Xyloglucan endotransglycosylase/hydrolase (XTH) belongs to the GH16 subfamily of the glycoside hydrolases of carbohydrate active enzymes and plays an important role in the structure and function of plant cell walls. In this study, 11 members of the XTH gene family were cloned from Populus tomentosa. A bioinformatics analysis revealed that 11 PtoXTHs could be classified into three groups, where PtoXTH27 and PtoXTH34 were most likely to exhibit XTH activity. Biochemical analyses of purified PtoXTHs demonstrated that PtoXTH27 and PtoXTH34 had detectable xyloglucan endotransglucosylase (XET) activity, while the others did not exhibit XET or XEH activity. Moreover, enzymatic assays revealed that the optimum reaction temperature of both PtoXTH27 and PtoXTH34 was 37 °C, while their optimum pH values differed, such that PtoXTH27 was 6.0 and PtoXTH34 was 5.0. Enzyme kinetic parameters indicated that PtoXTH34 had higher affinity for the receptor substrate, XXXG, implying that PtoXTH34 and PtoXTH27 in plants have different substrate structure specificity.
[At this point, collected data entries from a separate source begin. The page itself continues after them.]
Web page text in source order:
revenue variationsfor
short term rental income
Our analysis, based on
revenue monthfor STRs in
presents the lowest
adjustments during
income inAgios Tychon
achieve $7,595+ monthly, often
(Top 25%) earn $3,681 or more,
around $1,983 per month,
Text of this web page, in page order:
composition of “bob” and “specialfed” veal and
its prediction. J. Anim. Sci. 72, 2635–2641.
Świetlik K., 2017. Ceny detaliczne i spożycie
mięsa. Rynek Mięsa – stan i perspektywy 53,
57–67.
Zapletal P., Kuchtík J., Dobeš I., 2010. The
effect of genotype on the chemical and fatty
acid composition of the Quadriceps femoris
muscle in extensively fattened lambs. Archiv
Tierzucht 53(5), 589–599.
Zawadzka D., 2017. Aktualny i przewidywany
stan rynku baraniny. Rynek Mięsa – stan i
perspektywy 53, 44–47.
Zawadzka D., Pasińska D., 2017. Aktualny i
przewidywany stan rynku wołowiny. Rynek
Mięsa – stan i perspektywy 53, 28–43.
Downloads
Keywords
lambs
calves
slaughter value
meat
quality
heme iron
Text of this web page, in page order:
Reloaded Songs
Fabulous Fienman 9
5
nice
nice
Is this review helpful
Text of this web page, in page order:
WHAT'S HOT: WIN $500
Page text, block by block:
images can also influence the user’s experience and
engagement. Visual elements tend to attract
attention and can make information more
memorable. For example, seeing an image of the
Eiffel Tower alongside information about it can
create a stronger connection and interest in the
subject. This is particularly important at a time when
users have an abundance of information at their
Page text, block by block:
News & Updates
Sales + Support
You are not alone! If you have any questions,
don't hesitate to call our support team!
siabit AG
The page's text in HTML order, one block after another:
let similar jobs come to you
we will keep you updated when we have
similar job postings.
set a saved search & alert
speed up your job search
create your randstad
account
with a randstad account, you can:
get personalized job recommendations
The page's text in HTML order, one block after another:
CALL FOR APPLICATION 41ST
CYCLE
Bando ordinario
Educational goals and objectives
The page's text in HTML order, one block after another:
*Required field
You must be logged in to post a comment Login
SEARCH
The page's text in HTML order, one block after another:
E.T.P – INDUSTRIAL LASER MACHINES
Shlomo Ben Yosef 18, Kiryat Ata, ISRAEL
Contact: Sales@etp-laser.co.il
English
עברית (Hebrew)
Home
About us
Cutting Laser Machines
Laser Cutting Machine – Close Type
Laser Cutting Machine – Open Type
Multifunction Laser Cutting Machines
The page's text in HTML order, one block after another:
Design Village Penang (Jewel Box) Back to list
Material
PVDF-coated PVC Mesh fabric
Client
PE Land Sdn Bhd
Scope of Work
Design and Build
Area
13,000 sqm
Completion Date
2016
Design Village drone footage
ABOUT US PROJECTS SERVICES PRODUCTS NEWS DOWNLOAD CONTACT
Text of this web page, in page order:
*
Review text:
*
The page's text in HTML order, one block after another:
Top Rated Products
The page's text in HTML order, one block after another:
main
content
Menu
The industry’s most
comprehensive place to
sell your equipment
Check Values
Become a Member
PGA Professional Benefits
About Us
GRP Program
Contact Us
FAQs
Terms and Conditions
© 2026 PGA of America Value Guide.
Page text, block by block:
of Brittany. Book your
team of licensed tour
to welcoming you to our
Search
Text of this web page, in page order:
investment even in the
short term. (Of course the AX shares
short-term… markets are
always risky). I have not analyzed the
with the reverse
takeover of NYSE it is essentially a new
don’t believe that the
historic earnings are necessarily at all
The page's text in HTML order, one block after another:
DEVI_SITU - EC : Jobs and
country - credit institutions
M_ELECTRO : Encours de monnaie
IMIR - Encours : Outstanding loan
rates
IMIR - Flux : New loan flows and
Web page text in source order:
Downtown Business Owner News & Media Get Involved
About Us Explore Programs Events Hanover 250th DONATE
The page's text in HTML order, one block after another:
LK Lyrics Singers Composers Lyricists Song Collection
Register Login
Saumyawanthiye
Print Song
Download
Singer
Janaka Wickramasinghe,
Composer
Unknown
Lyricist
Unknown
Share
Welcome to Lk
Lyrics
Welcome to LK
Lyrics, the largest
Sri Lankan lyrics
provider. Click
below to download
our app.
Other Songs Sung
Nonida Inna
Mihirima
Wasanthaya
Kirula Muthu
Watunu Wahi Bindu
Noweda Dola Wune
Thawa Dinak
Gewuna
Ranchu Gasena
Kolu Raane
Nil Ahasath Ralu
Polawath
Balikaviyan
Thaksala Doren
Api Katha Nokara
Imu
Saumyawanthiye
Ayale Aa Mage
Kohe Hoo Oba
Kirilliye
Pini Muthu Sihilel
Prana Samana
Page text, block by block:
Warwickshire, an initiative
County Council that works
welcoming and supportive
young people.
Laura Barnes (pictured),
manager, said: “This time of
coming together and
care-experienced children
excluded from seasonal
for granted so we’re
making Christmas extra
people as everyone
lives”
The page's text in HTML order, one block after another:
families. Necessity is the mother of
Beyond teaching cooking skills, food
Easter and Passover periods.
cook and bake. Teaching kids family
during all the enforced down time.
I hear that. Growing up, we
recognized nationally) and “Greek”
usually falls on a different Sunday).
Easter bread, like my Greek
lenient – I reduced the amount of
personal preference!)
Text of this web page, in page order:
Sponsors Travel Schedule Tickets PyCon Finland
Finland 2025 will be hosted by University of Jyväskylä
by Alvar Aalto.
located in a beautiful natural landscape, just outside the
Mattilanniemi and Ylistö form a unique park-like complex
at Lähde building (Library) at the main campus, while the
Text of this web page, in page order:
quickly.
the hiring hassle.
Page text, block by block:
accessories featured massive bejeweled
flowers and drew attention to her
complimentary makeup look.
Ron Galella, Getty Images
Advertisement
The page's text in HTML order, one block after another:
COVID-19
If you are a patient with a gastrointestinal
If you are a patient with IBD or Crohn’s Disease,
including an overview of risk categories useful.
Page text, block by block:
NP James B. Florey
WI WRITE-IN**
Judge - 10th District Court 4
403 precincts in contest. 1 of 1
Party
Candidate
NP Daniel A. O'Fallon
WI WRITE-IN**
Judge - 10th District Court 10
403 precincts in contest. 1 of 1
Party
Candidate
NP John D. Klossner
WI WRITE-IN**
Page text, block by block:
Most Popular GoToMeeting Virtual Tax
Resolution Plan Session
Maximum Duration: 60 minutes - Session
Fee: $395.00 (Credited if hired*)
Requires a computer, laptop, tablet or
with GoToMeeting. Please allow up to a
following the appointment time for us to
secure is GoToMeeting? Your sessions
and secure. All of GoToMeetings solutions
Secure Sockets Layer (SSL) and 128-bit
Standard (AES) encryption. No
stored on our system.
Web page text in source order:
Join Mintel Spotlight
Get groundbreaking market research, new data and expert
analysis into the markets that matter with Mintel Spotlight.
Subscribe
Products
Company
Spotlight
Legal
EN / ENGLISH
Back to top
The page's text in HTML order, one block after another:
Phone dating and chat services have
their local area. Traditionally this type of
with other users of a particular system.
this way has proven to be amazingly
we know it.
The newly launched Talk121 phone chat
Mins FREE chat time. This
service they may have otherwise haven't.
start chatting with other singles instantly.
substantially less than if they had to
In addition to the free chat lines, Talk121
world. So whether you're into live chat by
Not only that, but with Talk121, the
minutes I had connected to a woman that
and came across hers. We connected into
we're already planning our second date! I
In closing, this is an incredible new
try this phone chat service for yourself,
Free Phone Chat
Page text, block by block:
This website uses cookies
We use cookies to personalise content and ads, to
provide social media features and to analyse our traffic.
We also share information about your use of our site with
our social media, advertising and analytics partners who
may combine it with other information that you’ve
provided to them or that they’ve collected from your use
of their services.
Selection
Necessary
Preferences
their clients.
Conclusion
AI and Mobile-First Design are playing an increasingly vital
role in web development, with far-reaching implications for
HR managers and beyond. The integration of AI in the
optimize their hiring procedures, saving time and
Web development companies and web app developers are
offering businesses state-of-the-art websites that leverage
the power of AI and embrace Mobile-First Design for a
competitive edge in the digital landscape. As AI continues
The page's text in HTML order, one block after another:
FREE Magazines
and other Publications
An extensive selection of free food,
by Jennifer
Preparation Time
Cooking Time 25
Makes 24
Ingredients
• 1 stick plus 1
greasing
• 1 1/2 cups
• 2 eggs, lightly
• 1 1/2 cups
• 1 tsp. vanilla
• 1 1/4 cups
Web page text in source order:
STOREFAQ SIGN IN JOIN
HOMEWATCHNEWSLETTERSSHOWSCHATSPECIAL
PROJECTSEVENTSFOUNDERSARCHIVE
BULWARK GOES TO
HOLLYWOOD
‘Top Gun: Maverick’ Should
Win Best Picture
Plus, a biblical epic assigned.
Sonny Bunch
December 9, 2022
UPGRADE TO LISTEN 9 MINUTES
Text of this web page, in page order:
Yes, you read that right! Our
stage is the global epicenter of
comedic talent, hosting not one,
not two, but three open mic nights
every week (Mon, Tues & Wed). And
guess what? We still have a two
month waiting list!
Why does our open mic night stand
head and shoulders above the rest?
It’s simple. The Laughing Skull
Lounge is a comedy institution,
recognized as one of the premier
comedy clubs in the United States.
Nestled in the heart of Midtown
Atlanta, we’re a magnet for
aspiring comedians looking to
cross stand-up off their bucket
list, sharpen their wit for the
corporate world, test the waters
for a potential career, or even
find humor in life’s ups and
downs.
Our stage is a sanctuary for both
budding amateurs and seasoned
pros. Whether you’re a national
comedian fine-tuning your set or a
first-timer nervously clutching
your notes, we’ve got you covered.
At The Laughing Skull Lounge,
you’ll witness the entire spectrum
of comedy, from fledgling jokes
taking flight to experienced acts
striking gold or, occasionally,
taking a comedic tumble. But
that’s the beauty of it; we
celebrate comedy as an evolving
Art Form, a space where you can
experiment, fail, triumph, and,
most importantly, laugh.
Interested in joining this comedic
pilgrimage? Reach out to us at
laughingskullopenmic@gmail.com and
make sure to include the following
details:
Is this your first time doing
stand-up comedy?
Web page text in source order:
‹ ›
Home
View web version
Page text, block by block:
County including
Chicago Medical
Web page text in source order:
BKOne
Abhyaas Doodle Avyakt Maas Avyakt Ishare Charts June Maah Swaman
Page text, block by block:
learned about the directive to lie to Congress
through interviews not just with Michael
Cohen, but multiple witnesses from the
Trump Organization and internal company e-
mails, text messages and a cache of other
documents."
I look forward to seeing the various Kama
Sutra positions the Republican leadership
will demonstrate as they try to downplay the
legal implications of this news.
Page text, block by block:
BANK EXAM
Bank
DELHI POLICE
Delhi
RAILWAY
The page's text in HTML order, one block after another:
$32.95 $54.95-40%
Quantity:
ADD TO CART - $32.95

Finally, heterologous expression of XTH significantly increased intracellular total sugar content and osmotolerance of yeast cells, indicating that PtoXTH27 and PtoXTH34 are potentially involved in osmotic stress responses. These results clearly demonstrate the enzymatic characteristics and putative role of XTH in osmotic stress responses.